Your answer should be only the lines below from the one with "library. The system" to the one with "Display Books: Show", repeated exactly, ends included.

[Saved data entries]

*****

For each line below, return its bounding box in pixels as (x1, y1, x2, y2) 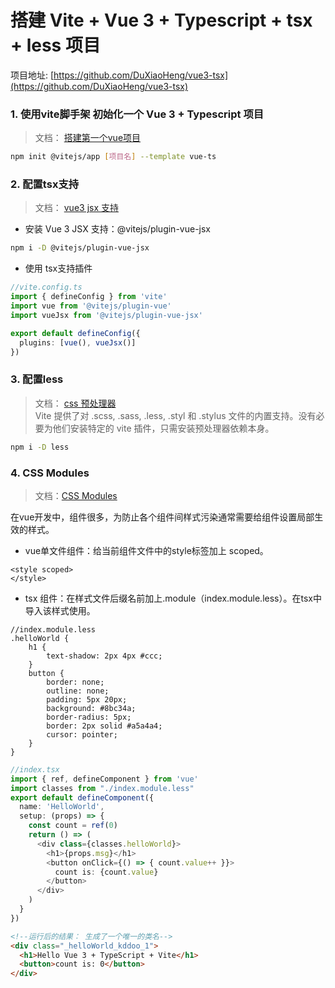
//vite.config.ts (10, 282, 83, 293)
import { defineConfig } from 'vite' (10, 292, 168, 302)
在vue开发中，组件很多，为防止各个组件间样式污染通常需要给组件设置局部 (10, 511, 315, 523)
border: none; (46, 677, 105, 687)
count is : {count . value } (54, 867, 159, 877)
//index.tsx (10, 764, 60, 775)
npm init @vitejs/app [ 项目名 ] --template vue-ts (10, 152, 217, 162)
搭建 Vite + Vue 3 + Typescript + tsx (10, 9, 313, 32)
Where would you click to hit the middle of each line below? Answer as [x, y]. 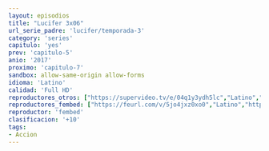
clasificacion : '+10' [44, 120]
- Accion [23, 134]
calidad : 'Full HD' [41, 90]
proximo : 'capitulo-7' [46, 68]
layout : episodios [39, 16]
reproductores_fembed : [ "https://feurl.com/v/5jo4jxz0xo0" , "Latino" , [127, 105]
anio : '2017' [30, 61]
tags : [17, 127]
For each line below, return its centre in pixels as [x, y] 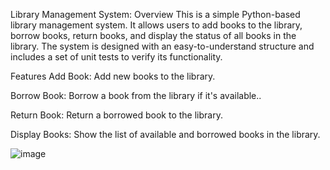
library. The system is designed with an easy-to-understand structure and [162, 46]
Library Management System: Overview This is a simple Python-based [155, 14]
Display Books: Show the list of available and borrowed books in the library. [165, 134]
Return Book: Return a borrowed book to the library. [116, 115]
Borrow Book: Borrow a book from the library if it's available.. [136, 95]
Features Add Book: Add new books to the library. [113, 76]
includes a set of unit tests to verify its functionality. [116, 57]
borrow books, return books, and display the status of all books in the [153, 35]

*****

» **Reply**:
library. The system is designed with an easy-to-understand structure and [162, 46]
Library Management System: Overview This is a simple Python-based [155, 14]
Display Books: Show the list of available and borrowed books in the library. [165, 134]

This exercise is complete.